■ **What this task involves**: The answer should hold only the lines from the one containing "the point [6, 147, 43, 162]" through the one containing "Choose your operation" in the entries below, copied exactly, without pictures.

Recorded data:
══════════

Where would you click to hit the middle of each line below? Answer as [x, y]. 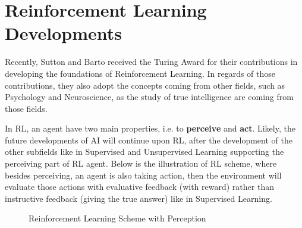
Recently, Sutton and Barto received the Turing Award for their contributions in [151, 62]
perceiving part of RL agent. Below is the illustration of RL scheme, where [141, 163]
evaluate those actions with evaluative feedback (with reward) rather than [139, 187]
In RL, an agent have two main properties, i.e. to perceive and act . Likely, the [150, 128]
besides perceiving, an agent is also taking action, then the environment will [143, 175]
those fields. [26, 108]
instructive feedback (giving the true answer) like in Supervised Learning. [139, 198]
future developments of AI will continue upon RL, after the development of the [149, 140]
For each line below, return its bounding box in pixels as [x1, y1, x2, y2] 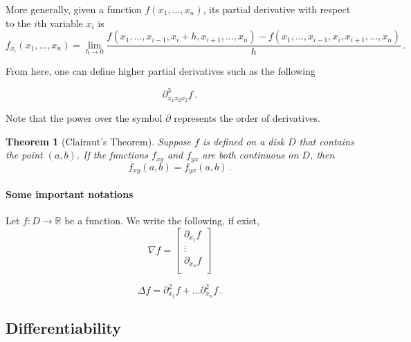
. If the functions [76, 147, 148, 162]
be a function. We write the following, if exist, [64, 213, 259, 228]
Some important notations [6, 186, 134, 201]
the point [6, 147, 43, 162]
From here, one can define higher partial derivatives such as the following [6, 64, 316, 78]
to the [6, 15, 31, 30]
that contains [299, 134, 354, 148]
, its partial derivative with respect [203, 2, 351, 16]
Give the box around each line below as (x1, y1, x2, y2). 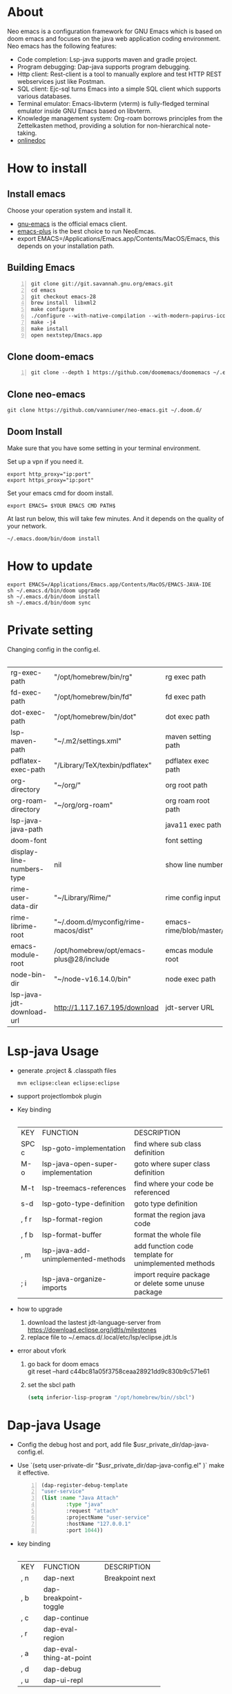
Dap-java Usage (7, 1417, 101, 1433)
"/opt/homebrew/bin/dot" (54, 711, 137, 721)
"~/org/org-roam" (54, 800, 113, 810)
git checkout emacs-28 (30, 293, 97, 300)
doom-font (10, 835, 47, 845)
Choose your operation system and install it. (7, 206, 133, 215)
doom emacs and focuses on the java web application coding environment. (7, 34, 221, 42)
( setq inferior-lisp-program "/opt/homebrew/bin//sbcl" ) (27, 1393, 195, 1401)

══════════

■ **Expected answer**:
the point [6, 147, 43, 162]
From here, one can define higher partial derivatives such as the following [6, 64, 316, 78]
to the [6, 15, 31, 30]
that contains [299, 134, 354, 148]
, its partial derivative with respect [203, 2, 351, 16]
Give the box around each line below as (x1, y1, x2, y2). 
Dap-java Usage (7, 1417, 101, 1433)
"/opt/homebrew/bin/dot" (54, 711, 137, 721)
"~/org/org-roam" (54, 800, 113, 810)
git checkout emacs-28 (30, 293, 97, 300)
doom-font (10, 835, 47, 845)
Choose your operation system and install it. (7, 206, 133, 215)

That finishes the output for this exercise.